Using the records that follow, copy every line containing the word "Engineering".

(Entries taken from a collection)
+---+

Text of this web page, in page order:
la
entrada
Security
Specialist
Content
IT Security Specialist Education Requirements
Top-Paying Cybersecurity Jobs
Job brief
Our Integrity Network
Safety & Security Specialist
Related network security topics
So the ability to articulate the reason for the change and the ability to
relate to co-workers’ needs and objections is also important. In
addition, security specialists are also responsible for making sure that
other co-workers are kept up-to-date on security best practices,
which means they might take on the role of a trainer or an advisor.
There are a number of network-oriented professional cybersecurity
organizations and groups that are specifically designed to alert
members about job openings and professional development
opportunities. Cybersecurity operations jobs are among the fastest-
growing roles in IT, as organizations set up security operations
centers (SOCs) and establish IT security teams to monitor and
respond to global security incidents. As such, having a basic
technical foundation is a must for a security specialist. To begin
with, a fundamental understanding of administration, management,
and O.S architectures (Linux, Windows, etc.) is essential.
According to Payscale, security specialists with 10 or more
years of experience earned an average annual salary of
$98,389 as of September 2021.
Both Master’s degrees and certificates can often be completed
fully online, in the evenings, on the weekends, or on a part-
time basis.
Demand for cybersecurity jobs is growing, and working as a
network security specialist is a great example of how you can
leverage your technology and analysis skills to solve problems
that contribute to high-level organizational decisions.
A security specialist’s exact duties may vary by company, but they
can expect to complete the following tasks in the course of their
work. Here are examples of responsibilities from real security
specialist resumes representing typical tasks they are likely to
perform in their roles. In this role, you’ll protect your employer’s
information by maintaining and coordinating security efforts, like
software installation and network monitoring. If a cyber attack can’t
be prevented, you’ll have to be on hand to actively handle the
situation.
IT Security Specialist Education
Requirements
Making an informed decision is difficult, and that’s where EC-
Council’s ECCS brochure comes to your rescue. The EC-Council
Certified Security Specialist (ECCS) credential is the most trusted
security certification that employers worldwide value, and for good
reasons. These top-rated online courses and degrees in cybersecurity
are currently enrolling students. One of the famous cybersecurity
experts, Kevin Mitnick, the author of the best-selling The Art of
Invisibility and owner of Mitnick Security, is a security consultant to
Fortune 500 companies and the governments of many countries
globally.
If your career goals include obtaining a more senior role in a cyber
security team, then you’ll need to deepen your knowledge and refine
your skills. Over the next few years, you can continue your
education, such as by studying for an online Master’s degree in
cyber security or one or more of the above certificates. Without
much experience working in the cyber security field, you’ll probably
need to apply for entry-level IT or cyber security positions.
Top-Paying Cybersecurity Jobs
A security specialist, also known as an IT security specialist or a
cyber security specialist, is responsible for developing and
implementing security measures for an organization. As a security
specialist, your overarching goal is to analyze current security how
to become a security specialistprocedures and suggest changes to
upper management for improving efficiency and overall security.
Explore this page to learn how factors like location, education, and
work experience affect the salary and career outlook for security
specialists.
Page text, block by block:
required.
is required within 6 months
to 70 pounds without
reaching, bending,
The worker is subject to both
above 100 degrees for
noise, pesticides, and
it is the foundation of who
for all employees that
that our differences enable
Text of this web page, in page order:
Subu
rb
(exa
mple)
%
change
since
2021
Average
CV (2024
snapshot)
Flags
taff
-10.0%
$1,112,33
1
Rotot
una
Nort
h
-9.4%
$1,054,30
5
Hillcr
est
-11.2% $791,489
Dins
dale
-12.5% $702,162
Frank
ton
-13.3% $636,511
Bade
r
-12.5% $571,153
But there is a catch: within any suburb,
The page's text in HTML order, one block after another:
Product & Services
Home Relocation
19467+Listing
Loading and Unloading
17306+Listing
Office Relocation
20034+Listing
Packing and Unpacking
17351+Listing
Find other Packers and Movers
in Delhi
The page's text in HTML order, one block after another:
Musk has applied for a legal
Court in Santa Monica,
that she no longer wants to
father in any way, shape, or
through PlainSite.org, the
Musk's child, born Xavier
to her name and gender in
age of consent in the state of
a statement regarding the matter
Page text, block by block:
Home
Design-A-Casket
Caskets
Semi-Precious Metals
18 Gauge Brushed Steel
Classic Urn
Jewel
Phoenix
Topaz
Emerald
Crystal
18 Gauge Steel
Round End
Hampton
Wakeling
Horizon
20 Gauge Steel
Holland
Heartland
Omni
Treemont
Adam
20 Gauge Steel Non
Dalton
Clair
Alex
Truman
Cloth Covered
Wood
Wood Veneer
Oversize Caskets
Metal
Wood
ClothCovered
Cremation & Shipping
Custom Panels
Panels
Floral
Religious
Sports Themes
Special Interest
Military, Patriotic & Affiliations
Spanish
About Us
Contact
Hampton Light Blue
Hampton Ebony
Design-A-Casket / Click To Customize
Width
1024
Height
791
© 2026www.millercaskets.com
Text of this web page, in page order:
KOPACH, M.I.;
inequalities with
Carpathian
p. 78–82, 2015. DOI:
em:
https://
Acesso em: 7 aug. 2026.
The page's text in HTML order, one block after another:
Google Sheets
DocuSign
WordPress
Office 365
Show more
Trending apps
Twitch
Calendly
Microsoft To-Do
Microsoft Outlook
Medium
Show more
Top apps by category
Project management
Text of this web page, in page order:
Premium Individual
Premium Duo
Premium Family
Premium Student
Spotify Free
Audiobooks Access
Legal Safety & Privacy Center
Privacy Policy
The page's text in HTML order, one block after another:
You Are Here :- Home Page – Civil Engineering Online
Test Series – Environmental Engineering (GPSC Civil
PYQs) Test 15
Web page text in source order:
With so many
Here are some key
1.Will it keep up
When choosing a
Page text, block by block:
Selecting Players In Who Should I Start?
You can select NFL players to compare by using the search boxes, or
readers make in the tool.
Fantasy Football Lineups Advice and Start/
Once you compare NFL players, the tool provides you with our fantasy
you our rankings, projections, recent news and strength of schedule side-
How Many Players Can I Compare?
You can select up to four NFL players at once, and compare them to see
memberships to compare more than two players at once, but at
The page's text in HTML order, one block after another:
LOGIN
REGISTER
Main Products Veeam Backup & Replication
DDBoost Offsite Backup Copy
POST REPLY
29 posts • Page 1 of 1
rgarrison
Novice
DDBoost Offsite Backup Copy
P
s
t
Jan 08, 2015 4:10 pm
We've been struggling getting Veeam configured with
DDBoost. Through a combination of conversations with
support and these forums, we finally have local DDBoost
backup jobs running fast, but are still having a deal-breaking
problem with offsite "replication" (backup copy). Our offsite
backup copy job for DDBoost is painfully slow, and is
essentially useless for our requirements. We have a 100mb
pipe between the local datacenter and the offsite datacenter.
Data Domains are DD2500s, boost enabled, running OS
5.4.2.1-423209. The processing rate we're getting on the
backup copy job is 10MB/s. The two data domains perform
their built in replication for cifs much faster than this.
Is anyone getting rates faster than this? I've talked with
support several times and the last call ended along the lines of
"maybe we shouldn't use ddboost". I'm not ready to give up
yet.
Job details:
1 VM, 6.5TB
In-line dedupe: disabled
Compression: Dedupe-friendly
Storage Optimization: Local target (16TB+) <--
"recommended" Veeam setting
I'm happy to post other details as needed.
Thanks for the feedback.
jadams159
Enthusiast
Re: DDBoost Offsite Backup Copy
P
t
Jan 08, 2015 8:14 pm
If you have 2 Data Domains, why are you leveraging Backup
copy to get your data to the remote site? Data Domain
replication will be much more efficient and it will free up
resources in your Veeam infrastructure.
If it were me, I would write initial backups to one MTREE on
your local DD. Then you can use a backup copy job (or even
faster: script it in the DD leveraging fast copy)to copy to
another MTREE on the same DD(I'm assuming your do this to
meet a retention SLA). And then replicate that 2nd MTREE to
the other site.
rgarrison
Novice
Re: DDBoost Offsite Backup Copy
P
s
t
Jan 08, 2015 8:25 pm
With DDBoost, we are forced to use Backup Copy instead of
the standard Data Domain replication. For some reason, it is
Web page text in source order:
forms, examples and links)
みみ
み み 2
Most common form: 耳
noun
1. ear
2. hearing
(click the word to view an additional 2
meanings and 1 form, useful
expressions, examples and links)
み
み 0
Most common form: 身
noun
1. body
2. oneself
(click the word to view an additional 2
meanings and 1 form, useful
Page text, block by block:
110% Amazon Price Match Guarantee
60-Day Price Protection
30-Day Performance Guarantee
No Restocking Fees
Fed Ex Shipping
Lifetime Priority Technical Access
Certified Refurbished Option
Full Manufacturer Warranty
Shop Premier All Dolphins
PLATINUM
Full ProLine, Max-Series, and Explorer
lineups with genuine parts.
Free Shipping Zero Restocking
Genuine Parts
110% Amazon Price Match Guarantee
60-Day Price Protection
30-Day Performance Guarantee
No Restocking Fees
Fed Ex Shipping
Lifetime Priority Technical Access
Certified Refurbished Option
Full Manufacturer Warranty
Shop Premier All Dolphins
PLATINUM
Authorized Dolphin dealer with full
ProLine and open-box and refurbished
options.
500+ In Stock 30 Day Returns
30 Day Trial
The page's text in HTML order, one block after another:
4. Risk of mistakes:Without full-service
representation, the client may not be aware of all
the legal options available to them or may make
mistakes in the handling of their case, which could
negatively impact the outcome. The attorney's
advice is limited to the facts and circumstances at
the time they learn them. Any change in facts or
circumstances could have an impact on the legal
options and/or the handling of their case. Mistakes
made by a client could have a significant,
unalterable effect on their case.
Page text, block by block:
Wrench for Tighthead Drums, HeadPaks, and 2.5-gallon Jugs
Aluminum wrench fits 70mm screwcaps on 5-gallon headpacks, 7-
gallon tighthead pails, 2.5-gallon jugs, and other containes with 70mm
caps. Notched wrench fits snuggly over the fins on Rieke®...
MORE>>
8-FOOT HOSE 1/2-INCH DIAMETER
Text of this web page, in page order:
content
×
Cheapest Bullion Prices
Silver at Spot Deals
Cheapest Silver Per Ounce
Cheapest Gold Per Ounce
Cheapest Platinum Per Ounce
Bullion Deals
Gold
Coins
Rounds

+---+

* _Exercise solution_
You Are Here :- Home Page – Civil Engineering Online
Test Series – Environmental Engineering (GPSC Civil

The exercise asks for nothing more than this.